Total RNA was isolated from 1.10⁴ human or mouse aEPDCs, and reverse transcription was performed by using the Cell-to-Ct assay according to the manufacturer’s instructions (Thermo Fisher). In parallel, total RNA of human and mouse atria tissue was extracted using TRIzol reagent according to the manufacturer’s instructions (Thermo Fisher Scientific). RNA concentration was measured with a NanoDrop spectrophotometer (Thermo Fisher Scientific), and 1 µg was submitted to reverse transcription using superscript III (First Strand cDNA Synthesis Kit; Thermo Fisher Scientific).
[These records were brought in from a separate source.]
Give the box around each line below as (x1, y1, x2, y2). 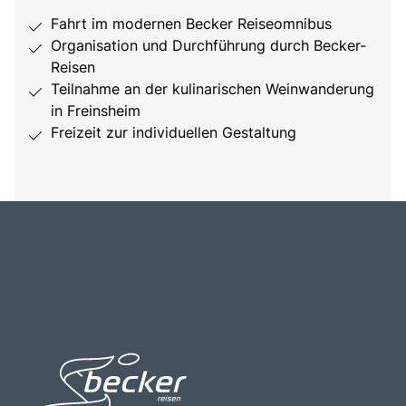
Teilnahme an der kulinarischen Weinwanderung (51, 80, 374, 99)
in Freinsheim (51, 101, 140, 121)
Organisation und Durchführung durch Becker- (51, 36, 366, 55)
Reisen (51, 58, 95, 77)
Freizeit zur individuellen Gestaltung (51, 123, 296, 142)
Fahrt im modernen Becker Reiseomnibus (51, 14, 332, 34)
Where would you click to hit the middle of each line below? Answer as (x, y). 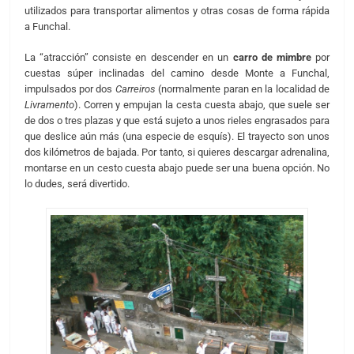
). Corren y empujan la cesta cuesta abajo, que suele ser (202, 105)
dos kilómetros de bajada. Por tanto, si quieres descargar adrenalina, (177, 153)
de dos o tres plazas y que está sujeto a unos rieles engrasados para (177, 121)
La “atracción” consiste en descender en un (128, 58)
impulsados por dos (70, 89)
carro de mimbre (272, 58)
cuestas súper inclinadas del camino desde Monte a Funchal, (177, 73)
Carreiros (135, 89)
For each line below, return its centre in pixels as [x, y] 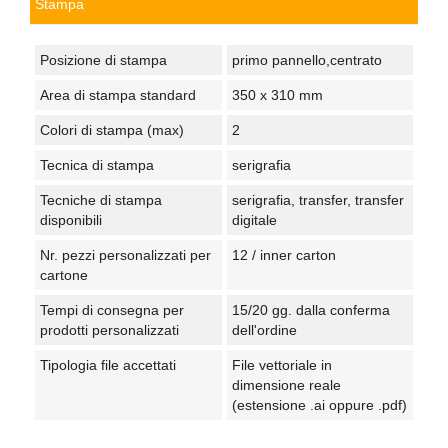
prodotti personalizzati [109, 329]
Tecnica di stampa [97, 164]
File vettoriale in [281, 364]
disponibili [71, 219]
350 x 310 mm [277, 94]
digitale [254, 219]
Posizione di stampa [103, 59]
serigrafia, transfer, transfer [317, 199]
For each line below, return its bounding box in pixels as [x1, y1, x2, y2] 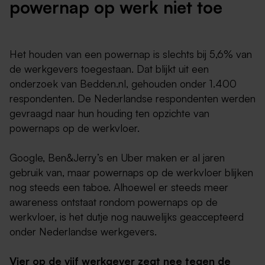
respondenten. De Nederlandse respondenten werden [9, 92, 256, 105]
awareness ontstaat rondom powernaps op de [9, 195, 218, 209]
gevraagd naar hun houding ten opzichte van [9, 106, 209, 120]
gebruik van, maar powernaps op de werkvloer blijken [9, 166, 253, 179]
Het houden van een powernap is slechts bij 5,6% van [9, 47, 252, 61]
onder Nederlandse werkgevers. [9, 225, 157, 238]
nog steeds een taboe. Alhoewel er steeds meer [9, 180, 228, 194]
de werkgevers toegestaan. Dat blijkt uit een [9, 62, 209, 76]
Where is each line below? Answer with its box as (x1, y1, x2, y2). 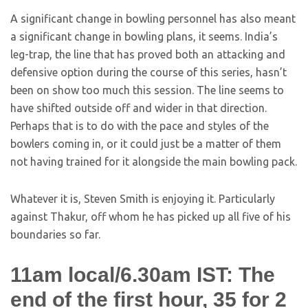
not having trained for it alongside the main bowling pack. (10, 155, 297, 168)
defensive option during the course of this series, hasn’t (10, 66, 287, 79)
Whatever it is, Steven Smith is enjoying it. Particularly (10, 192, 275, 206)
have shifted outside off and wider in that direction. (10, 102, 267, 115)
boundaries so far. (10, 228, 100, 241)
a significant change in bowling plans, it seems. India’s (10, 30, 278, 43)
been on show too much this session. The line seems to (10, 84, 284, 97)
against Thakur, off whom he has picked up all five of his (10, 210, 291, 223)
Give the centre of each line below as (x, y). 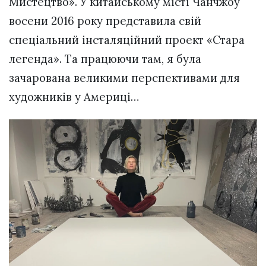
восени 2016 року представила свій (105, 20)
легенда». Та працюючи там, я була (105, 58)
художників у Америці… (74, 96)
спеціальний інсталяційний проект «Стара (127, 39)
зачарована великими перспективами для (124, 77)
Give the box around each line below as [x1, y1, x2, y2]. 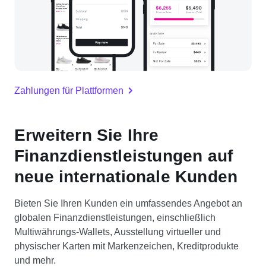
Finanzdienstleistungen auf [14, 146, 233, 165]
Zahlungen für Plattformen [14, 85, 123, 96]
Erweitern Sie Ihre [14, 125, 159, 144]
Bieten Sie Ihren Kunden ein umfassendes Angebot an [14, 198, 242, 208]
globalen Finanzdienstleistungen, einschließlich [14, 212, 216, 223]
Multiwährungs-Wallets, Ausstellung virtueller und [14, 226, 221, 237]
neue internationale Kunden [14, 167, 238, 186]
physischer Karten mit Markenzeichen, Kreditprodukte [14, 240, 239, 251]
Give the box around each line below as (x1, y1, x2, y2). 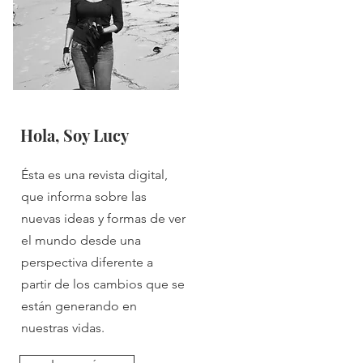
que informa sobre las (21, 189, 147, 204)
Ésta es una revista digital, (21, 167, 168, 182)
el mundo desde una (21, 233, 141, 248)
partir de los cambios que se (21, 276, 185, 292)
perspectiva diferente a (21, 254, 153, 270)
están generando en (21, 298, 137, 314)
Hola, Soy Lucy (20, 124, 129, 146)
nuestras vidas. (21, 320, 105, 335)
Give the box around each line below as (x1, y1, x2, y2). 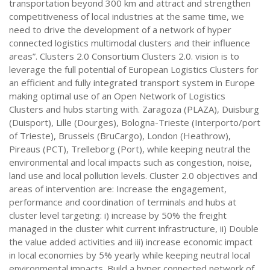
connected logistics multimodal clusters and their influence (9, 37, 250, 49)
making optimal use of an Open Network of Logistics (9, 90, 225, 102)
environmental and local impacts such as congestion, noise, (9, 156, 252, 168)
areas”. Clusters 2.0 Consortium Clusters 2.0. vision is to (9, 50, 239, 62)
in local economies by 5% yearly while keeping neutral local (9, 249, 250, 261)
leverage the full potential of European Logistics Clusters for (9, 63, 259, 75)
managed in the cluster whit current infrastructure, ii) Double (9, 222, 259, 234)
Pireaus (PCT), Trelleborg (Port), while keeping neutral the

qPCR was performed using a TaqMan Gene Expression Assay consisting of a pair of unlabeled PCR primers and a TaqMan probe with a fluorescein amidite (FAM) kit (Thermo Fisher Scientific). Briefly, 100 ng of cDNA was used for real-time PCR with specific TaqMan (Table S2) and Master Mix primers. Reactions were performed in single 96-well plates in duplicate using StepOnePlus (ABI, Thermo Fisher Scientific). Expression relative to GAPDH, HPRT, and 18S was calculated using the 2^-(ΔΔCt) method. Levels were expressed in arbitrary units (AU) and were normalized to control.

Western Blot Analysis.

Human aEPDCs were cultured in six-well plates and were treated with ANP (10 pM or 10 nM), 8-Br-cGMP (10 nM), 8-Br-cAMP (10 nM), or MYO-S (1/100) for 6 h, 24 h, 7 d, or 21 d. Signaling pathways were determined by treating aEPDCs with ANP or MYO-S for 1, 12, and 24 h. In parallel, aEPDCs were pretreated with the signaling pathway antagonist U0126 (10 µM) (Sigma-Aldrich), PD98059 (10 µM) (Sigma-Aldrich), Rp-cGMP (50 µM) (Sigma-Aldrich), W7 (10 µM) (Sigma-Aldrich), HS-8140 (1 µM) (Bachem), or HS-3134 (1 µM) (Bachem) for 12 or 24 h and were induced with ANP or MYO-S. Cellular lysis was performed with radioimmunoprecipitation assay (RIPA) buffer supplemented with protease inhibitor mixture (1/1,000) and phosphatase inhibitor (1/1,000) (Sigma-Aldrich). Total proteins were measured with a BCA protein assay according to the manufacturer’s instructions (Thermo Fisher Scientific). Proteins (10 µg) were separated on 10% (vol/vol) SDS-polyacrylamide gels followed by electrophoretic transfer of protein to nitrocellulose membrane (Thermo Fisher Scientific). Membranes were incubated overnight with antibodies against PI3K (catalog no. 4249; Cell Signaling Technology), ERK/MAPK (catalog nos. 9101 and 4695; Cell Signaling Technology), AKT (catalog no. 9272; Cell Signaling Technology), SAPK/JNK (catalog nos. 4671 and 9258; Cell Signaling Technology), GSK-3-β (catalog nos. 9331 and 9315; Cell Signaling Technology), β-catenin (catalog nos. 9561and 9562; Cell Signaling Technology), PKA (catalog no. 4782; Cell Signaling Technology), PKG (catalog no. 3248; Cell Signaling Technology) or Wnt10b (ab70816; Abcam). Adipogenic protein expression was assessed by using specific antibodies against C/EBPα (catalog no. 8178; Cell Signaling Technology), PPARγ (catalog no.2435; Cell Signaling Technology), Perilipin-1 (catalog no. 9349; Cell Signaling Technology), or Pref-1 (ab119930; Abcam). Expression levels relative to GAPDH (catalog no. 2118; Cell Signaling Technology) were expressed in arbitrary units and were normalized to control. Membranes were revealed using streptavidin-HRP–conjugated secondary antibody solution (Thermo Fisher Scientific). Membranes were exposed to an Image Quant LAS4000 camera (GE Healthcare) and were analyzed with Image J software.